Optional timing (only mapped benches):

./scripts/bench-package.sh li-physics-particles --timing --runs 3

Plan loop (goal-directed, runs until done)¶

Continuous runner (commit + push each iteration):

export CURSOR_API_KEY=... GH_TOKEN=...
export LI_CURSOR_AGENTS_ROOT=../li-cursor-agents
./scripts/sim-plan-run-until-done.sh   # foreground
# or: nohup ./scripts/sim-plan-run-until-done.sh >> data/sim-plan-loop/runner.log 2>&1 &

Daily report (08:00, SIM_PLAN_TZ, default Europe/Berlin):

./scripts/sim-plan-install-cron.sh    # once
./scripts/sim-plan-daily-report.sh  # manual

Reports: docs/reports/sim-plan/daily/YYYY-MM-DD.md, live docs/reports/sim-plan/STATUS.md.

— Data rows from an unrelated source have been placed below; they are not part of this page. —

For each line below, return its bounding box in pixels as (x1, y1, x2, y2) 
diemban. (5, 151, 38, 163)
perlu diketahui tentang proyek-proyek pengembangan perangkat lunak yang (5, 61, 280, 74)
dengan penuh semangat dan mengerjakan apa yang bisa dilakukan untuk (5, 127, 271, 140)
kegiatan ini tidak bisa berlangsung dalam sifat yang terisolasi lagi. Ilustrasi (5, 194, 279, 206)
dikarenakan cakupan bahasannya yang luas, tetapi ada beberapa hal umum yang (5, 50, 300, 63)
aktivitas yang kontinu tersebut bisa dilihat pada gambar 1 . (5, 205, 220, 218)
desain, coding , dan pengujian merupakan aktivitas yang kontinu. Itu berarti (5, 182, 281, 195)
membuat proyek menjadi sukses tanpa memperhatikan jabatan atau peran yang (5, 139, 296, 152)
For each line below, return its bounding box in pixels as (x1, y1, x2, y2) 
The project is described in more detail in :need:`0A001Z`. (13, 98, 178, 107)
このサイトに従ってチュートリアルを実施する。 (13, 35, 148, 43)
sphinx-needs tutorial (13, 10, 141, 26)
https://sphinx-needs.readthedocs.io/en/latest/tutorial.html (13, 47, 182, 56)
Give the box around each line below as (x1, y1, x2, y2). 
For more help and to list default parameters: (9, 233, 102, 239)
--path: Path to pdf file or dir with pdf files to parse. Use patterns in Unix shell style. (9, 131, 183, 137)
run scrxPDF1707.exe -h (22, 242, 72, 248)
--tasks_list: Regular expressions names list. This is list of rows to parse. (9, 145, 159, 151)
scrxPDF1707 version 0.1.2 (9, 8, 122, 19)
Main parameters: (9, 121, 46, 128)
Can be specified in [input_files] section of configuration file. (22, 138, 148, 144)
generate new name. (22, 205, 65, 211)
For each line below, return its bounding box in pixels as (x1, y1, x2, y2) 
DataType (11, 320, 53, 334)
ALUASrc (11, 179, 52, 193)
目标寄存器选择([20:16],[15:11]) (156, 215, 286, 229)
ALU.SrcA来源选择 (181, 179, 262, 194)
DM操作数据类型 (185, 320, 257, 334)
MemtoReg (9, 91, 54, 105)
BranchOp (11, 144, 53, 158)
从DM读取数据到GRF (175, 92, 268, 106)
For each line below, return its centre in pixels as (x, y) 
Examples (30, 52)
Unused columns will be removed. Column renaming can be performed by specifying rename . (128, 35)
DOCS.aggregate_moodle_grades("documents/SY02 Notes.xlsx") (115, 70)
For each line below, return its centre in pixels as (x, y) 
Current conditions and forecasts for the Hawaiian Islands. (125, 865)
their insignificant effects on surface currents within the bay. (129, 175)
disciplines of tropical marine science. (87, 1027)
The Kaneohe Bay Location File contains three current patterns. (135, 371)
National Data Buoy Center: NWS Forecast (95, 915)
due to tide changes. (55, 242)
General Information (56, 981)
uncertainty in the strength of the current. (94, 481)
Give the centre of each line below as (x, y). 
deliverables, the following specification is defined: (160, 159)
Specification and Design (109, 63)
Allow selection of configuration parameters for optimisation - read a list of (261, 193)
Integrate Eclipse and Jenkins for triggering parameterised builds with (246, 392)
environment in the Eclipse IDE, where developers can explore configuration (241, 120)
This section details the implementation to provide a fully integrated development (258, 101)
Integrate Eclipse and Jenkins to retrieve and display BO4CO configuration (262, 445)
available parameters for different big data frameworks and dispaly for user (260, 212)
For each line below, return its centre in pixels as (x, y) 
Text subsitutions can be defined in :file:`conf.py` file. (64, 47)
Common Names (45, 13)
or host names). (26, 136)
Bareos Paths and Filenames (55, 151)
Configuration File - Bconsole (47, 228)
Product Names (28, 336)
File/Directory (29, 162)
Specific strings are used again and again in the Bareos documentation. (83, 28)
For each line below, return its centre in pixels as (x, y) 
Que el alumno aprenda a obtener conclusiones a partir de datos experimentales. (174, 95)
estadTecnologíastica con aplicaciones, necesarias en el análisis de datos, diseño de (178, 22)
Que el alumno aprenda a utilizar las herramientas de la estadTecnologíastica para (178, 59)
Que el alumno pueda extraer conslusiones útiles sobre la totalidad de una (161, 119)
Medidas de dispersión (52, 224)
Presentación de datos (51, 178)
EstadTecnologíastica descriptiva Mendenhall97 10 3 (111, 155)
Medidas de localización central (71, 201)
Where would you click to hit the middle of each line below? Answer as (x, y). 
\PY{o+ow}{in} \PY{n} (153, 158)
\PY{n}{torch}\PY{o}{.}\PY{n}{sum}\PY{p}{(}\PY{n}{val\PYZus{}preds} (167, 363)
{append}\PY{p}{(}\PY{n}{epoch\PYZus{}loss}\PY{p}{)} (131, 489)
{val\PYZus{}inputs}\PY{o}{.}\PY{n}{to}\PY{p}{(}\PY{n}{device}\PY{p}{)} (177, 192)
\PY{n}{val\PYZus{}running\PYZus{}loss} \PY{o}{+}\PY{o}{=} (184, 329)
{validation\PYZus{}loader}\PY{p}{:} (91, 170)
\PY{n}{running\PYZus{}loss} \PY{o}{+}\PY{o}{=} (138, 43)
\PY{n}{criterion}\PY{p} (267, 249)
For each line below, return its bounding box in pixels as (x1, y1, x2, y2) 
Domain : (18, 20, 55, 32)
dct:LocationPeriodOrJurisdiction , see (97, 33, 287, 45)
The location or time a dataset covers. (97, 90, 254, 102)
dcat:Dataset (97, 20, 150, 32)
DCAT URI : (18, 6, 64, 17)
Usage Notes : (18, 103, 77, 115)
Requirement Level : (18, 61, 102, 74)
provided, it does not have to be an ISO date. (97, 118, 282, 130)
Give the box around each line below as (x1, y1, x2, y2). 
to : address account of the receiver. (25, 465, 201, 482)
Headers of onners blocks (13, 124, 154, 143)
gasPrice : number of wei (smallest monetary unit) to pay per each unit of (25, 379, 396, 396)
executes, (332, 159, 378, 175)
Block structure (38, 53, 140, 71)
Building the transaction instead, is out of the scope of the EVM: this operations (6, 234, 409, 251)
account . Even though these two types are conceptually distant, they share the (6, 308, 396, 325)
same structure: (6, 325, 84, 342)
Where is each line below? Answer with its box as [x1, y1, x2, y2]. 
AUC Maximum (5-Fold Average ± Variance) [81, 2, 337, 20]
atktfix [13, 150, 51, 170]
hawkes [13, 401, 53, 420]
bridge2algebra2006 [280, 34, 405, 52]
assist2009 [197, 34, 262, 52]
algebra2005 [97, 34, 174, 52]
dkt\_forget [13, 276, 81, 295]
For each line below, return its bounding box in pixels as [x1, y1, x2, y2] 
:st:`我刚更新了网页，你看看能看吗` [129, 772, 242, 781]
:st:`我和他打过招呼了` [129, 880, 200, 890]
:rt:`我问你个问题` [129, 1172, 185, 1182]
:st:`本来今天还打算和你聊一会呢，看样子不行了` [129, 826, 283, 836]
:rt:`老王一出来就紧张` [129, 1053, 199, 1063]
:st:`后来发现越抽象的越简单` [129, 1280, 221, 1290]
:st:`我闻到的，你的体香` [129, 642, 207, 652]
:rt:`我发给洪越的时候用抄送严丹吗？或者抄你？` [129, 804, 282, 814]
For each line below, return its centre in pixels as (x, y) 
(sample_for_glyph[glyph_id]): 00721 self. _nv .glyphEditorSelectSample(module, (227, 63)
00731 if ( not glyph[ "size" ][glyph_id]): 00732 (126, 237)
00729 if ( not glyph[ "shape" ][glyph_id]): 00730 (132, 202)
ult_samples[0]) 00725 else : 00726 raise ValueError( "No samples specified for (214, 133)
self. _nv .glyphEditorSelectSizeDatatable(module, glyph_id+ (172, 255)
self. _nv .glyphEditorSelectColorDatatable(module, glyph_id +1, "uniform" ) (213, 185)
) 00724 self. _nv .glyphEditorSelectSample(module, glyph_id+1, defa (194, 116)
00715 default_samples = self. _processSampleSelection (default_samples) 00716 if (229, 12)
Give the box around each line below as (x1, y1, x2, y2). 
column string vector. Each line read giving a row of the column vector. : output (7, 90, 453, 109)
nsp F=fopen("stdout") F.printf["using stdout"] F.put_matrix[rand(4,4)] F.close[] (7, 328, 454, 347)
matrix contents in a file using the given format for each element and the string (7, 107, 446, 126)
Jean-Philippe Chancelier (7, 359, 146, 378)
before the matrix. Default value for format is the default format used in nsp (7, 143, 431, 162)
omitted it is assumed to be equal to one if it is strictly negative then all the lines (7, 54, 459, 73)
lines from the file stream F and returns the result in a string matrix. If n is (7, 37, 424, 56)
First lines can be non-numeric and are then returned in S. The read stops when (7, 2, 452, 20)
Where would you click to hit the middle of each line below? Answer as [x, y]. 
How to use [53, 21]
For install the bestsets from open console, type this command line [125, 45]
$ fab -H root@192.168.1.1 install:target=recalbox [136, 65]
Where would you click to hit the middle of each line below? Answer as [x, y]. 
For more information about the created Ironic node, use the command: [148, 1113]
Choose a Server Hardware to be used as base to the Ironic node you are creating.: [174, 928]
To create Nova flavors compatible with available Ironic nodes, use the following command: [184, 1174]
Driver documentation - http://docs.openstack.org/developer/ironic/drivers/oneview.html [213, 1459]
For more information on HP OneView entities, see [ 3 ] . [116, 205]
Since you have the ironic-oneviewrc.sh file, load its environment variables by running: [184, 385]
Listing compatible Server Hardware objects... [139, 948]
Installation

Each iteration gates: validity + performance (bench-package --timing) + memory (sim-bench-memory.sh) + docs (sim-plan-iteration-report.py).

Todos: sim-algorithm-backlog.md; when empty, loop picks next implemented_smoke: false from the registry.

Package → bench map (summary)¶

Package	Scoped tier-2 benches	Composable
`li-sim-scientific`	`md_lennard_jones`, `heat_equation_2d`	`import_sim_scientific_run.li`
`li-physics-particles`	`md_lennard_jones`, `nbody_gravity`, `three_body`	—
`li-math-numerics`	tier-1 micro five-pack	—

Full table: benchmarks/manifest.toml.

Blockers before “production sim” claims¶

Replace registry stubs with proved kernels (Wave A: 2e/2f VC gates per algorithms-and-libraries-plan.md).
Tier-2 Li vs native checksum parity for md_lennard_jones.
External oracle column (LAMMPS/GROMACS) for MD — competitive plan item.